Image of Aghavrin House
Image of Aghavrin House — Photo: Corkonian2013 | CC BY-SA 3.0

Aghavrin House

country-houseirelandcounty-corkgeorgian-architectureanglo-irishwar-of-independencenapoleonic-wars
4 min read

Drive northwest out of Coachford village in mid-Cork, follow the lane for about three miles through dairy country, and a quiet Georgian house emerges from a screen of trees. Aghavrin House does not announce itself. It sits low to its small demesne, five bays wide, two storeys over a basement, with the kind of restrained proportions that mark a builder who had money but not so much money that he needed to shout about it. The house was raised around 1810. The view is over the valley of the River Lee, where the better land of mid-Cork drained from the hills toward the sea, and where the Anglo-Irish Big Houses sited themselves with one eye on the soil and the other on each other.

Symmetry and Limestone

The National Inventory of Architectural Heritage logs the details with quiet approval. Symmetrical chimneystacks bracket the roofline. Tall windows pull light deep into the rooms. The front door sits beneath a centralised arched doorcase, approached by a limestone perron, a ceremonial flight of steps that lifted the family above ground level when they greeted visitors. A gate lodge marked the entrance from the road on the 1841 Ordnance Survey map but has since vanished. A summer house, sketched onto the 1901 OS map as a garden feature, survives only as a roofless semi-circular ruin, its stone walls now wrapped in ivy. The whole composition is what the period called a small but well planted demesne, the phrase Samuel Lewis used in his 1837 dictionary when describing the Crooke family's estate.

The Crookes and the Blockade

The Crookes built Aghavrin House and lived in it for generations. The tithe applotment book for the parish of Aghabullogue records Thomas Crook Esquire occupying around 130 acres in the early 19th century. Lewis named him as Captain T. E. Crooke, a hint that the family carried a military thread. The hint becomes solid just south of the house, where a small private folly known as Crooke's Castle still stands. It was built by Thomas Epinetus Crooke, who had served during the Napoleonic Wars on board HMS Shamrock, a Royal Navy blockade ship. The Napoleonic blockade of French ports was one of the longest, dullest, most demanding operations the Royal Navy ever ran. Crooke spent years on Shamrock and came home to mid-Cork to build himself a miniature castle, perhaps the only architectural style that felt large enough after a war that size.

The Uninvited Guests

The Irish Tourist Association surveyed the country in 1944 and confirmed Aghavrin House as the residence of Mrs Scott, born Crooke, whose family had built the place.

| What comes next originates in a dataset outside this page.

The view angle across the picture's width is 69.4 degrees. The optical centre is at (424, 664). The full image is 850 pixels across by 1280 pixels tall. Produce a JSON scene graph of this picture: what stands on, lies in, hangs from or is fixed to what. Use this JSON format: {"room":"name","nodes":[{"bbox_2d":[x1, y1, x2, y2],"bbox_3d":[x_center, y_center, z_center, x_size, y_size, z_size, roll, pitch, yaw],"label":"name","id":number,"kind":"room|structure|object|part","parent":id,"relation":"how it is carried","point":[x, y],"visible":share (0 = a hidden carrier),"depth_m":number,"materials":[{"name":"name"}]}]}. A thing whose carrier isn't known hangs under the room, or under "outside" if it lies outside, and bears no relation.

The survey carries one quiet line: during the War of Independence, IRA members billeted themselves on the premises without invitation from the owner. The Crookes were Protestant gentry. The IRA was conducting a guerrilla campaign across mid-Cork against British forces, and country houses with good rooms and stables made useful temporary bases. The phrasing of that survey line, without invitation, is restrained but pointed. The Crookes did not refuse out loud. They could not. They simply waited for the war to pass through their drawing room and out the other side.

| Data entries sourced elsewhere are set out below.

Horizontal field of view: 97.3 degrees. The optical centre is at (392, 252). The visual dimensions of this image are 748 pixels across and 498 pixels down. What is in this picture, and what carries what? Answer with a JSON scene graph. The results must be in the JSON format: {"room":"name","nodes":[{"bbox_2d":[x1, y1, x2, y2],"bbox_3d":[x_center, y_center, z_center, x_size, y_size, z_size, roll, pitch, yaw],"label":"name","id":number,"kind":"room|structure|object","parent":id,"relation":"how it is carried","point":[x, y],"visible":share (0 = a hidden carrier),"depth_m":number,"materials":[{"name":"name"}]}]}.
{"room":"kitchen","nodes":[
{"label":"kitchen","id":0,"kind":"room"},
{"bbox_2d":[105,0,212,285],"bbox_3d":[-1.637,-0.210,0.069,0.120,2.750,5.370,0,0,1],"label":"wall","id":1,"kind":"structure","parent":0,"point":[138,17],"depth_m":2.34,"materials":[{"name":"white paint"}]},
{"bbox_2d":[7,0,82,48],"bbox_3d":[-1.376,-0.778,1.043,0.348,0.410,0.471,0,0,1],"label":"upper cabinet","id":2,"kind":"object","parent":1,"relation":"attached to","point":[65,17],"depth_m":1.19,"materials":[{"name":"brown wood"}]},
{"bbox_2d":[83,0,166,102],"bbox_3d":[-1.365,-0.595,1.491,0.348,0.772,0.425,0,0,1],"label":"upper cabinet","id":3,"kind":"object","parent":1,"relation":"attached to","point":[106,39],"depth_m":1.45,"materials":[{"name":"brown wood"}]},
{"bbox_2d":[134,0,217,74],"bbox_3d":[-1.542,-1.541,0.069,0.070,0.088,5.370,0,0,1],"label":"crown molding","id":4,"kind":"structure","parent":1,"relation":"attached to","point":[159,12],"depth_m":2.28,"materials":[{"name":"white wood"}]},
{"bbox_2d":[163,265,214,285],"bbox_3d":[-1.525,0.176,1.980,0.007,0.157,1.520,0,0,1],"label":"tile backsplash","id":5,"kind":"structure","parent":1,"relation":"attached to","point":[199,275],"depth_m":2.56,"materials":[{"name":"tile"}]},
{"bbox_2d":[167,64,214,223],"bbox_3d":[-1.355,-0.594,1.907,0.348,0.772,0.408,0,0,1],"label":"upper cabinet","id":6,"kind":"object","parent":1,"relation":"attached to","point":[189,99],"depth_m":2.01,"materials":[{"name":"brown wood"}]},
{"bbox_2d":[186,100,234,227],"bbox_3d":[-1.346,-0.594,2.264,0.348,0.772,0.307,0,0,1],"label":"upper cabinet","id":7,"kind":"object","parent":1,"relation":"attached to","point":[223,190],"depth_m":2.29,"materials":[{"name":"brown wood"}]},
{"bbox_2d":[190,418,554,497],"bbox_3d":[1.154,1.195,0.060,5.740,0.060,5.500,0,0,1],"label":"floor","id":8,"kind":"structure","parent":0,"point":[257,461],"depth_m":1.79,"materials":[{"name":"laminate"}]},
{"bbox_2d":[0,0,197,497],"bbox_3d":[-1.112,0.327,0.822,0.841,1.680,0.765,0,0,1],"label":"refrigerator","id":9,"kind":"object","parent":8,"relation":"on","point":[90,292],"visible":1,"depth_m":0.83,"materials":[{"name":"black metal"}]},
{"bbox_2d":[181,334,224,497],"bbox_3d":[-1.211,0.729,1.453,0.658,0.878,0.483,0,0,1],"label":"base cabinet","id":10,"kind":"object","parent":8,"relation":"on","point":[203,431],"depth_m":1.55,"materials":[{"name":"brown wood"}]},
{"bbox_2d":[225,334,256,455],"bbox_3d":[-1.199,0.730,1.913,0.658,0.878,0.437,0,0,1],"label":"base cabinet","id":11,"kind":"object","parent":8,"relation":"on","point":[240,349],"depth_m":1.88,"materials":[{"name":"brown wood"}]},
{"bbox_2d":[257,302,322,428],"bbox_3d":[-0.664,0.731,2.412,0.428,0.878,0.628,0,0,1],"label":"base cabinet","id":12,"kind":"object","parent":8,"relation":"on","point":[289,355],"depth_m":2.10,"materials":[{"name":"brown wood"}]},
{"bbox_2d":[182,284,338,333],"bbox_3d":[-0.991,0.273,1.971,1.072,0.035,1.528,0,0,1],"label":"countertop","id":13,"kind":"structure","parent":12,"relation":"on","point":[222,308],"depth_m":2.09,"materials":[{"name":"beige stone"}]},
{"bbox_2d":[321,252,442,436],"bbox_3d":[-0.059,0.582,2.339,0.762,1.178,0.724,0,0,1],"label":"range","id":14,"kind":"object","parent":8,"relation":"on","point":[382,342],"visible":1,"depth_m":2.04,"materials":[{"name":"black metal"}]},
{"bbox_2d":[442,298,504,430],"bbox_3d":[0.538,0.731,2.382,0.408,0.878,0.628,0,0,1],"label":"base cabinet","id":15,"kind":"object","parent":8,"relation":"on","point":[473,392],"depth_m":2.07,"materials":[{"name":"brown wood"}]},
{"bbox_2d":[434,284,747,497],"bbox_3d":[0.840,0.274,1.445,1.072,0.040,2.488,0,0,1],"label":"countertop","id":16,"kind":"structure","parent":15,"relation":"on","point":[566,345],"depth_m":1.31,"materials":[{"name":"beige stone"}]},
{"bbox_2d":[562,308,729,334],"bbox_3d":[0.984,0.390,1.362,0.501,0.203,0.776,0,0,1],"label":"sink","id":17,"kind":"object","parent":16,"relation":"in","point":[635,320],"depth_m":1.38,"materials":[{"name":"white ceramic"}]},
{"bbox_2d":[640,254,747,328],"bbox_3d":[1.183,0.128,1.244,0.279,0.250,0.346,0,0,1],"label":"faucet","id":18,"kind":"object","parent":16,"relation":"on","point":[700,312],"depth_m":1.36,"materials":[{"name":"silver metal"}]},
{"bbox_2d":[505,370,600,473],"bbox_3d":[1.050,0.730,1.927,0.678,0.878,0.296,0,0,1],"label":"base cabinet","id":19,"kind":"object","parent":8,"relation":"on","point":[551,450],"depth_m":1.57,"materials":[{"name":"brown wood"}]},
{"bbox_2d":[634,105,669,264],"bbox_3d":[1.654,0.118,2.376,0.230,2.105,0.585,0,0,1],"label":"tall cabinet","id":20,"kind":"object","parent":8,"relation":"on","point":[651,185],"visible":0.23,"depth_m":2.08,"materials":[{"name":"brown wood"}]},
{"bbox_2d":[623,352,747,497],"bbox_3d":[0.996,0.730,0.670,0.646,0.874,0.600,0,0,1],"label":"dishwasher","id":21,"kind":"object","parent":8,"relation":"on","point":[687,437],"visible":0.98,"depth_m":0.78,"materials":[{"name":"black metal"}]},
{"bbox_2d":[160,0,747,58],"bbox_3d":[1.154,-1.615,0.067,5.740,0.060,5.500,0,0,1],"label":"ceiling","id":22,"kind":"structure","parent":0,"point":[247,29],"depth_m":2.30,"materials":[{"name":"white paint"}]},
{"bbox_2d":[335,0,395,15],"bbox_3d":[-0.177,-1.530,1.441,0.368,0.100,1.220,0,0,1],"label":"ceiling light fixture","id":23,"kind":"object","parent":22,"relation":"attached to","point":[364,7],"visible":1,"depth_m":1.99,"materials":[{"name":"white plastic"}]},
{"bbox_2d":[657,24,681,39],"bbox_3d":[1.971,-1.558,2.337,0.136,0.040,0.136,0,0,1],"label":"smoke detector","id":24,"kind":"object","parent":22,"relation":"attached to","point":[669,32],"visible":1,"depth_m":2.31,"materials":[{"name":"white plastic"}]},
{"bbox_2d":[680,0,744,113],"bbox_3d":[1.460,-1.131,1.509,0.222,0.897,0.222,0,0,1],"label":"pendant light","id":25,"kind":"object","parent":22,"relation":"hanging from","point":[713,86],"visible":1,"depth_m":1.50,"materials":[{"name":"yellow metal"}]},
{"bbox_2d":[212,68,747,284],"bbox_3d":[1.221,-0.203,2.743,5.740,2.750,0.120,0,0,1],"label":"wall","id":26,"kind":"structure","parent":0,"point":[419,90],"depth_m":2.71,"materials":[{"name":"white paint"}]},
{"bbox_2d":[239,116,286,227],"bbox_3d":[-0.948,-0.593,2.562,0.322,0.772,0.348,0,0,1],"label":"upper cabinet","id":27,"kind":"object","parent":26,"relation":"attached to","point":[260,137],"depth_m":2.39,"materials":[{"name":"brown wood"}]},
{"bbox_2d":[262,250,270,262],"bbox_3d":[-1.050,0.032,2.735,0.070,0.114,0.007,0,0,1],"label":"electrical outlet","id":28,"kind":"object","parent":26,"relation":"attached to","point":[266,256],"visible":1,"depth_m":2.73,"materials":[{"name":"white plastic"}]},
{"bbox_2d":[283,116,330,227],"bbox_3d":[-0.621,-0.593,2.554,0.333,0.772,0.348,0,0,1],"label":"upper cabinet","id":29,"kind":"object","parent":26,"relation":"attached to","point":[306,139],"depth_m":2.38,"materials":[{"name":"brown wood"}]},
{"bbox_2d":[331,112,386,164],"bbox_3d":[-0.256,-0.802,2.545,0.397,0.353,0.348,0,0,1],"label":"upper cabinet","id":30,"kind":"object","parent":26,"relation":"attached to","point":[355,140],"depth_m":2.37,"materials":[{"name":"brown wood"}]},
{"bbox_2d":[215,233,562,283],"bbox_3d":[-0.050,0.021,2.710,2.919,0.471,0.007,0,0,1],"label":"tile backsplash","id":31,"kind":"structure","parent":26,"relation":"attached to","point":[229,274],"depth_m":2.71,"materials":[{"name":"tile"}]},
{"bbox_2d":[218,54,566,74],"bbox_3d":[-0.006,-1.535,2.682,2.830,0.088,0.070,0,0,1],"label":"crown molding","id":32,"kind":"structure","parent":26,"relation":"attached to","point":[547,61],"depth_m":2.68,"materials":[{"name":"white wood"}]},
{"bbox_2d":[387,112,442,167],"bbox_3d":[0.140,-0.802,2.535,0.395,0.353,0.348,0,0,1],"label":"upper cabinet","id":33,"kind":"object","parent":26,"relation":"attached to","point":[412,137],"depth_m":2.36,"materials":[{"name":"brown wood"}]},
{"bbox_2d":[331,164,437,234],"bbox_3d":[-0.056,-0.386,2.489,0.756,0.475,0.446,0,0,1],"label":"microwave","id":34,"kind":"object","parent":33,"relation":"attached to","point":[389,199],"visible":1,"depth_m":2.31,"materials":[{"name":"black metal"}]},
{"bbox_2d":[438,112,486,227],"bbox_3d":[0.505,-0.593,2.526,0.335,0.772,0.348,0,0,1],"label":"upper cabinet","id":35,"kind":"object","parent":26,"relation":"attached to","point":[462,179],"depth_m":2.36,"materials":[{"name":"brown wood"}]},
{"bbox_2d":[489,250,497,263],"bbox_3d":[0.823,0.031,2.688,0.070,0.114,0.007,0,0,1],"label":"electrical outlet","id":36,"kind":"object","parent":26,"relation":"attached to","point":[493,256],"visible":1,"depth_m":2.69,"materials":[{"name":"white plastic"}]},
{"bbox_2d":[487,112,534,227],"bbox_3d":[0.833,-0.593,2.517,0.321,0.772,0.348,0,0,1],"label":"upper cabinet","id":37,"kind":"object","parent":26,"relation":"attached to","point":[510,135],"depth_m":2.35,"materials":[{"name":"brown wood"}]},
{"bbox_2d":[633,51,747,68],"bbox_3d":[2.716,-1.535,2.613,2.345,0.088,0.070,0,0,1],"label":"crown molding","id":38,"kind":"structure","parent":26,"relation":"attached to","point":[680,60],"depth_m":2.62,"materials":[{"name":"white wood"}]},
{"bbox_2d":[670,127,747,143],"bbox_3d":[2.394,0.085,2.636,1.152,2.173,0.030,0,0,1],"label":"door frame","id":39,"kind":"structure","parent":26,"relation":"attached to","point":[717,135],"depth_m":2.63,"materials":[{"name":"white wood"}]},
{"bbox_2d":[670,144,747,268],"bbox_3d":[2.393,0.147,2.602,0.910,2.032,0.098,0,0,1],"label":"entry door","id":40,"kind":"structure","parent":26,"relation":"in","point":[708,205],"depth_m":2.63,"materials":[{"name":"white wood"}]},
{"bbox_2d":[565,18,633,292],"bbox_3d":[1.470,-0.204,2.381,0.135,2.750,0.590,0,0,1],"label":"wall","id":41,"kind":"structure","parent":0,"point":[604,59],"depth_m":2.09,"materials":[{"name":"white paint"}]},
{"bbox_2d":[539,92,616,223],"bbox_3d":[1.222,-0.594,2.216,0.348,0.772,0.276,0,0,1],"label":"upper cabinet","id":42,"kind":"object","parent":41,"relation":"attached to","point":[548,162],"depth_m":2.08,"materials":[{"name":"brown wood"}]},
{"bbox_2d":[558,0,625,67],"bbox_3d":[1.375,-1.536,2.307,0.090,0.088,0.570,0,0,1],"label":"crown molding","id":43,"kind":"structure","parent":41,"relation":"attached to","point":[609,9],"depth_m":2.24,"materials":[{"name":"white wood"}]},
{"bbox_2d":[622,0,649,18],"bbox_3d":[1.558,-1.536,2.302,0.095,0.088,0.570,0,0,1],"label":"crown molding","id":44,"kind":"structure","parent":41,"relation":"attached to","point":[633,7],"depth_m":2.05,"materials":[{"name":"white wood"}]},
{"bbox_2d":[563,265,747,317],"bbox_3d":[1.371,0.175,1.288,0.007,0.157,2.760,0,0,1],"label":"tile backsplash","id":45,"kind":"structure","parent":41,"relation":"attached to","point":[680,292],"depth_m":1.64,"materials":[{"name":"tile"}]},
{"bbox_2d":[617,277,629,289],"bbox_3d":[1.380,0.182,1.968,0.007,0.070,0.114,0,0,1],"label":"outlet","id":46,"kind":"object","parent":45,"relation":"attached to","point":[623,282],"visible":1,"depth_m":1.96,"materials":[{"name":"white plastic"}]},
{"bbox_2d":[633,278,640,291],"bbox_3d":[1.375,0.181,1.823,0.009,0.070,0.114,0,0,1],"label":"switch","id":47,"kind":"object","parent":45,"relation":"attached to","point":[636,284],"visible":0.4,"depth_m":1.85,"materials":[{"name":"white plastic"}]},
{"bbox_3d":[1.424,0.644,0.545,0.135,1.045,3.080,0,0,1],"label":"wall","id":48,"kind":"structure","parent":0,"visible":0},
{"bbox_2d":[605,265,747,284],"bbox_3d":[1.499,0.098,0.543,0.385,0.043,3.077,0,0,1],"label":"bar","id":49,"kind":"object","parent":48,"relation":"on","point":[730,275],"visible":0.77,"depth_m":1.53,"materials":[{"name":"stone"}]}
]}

Brigadier and Private Residence

In the twentieth century, Aghavrin House passed to Brigadier Michael John Cahill, who held the Order of the British Empire and died in 1968. He lies in Christchurch graveyard in nearby Coachford, beside a small Church of Ireland parish where the Crooke names still appear in the registers. Today the house remains a private residence, hidden from the road, not open to visitors. The valley around it is still good land. The dairy farms of mid-Cork press their milk into the co-operatives that supply Cork city, and the lane to Aghavrin runs past hedgerows that have not been straightened in two hundred years. The summer house is a ruin. The gate lodge is gone. The main block, with its limestone perron and arched doorcase, still keeps the rain out and still looks over the same valley it was built to watch.

From the Air

Located at 51.93 degrees N, 8.81 degrees W in mid-Cork, 4.8 km northwest of Coachford village in the valley of the River Lee. The Lee here flows east toward Cork city through a broad agricultural valley flanked by low ridges. Cork Airport (EICK) lies about 22 km southeast, an easy reference for orientation. The house sits in private grounds and is not visible from any main road; from the air at 1,500-3,000 feet on a clear day, look for a small, dark cluster of mature trees on the slope above the river, with the village of Coachford as a tighter knot of buildings just below.